Culinary Workers Union Local 226 and Bartenders Union Local 165, Nevada affiliates of UNITE HERE, represent 60,000 workers in Las Vegas and Reno, including at most of the casino resorts on the Las Vegas Strip and in Downtown Las Vegas. UNITE HERE represents 300,000 workers in gaming, hotel, and food service industries in North America. 

The Culinary Union, through the Culinary Health Fund, is one of the largest healthcare consumers in the state. The Culinary Health Fund is sponsored by the Culinary Union and Las Vegas-area employers. It provides health insurance coverage for over 145,000 Nevadans, the Culinary Union’s members, and their dependents.  

The Culinary Union is Nevada’s largest Latinx/Black/AAPI/immigrant organization with members who come from 178 countries and speak over 40 different languages. We are proud to have helped over 18,000 immigrants become American citizens and new voters since 2001 through our affiliate, The Citizenship Project.  

The Culinary Union has a diverse membership which is 55% women and 60% immigrants.

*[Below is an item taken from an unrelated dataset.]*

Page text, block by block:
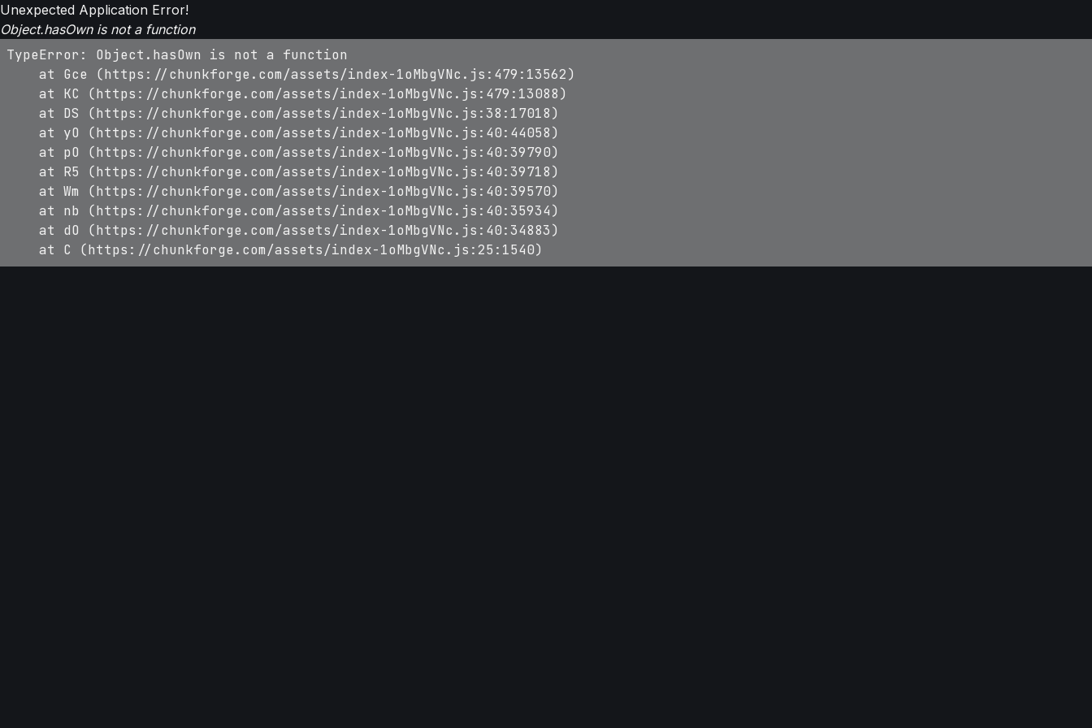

The demographics of Culinary Union members are approximately: 54% Latinx, 18% white, 15% Asian, 12% Black, and less than 1% Indigenous Peoples. 

Culinary Union members work as: Guest room attendants, cocktail and food servers, porters, bellmen, cooks, bartenders, laundry, and kitchen workers. The Culinary Union has been fighting and winning for working families in Nevada for 89 years.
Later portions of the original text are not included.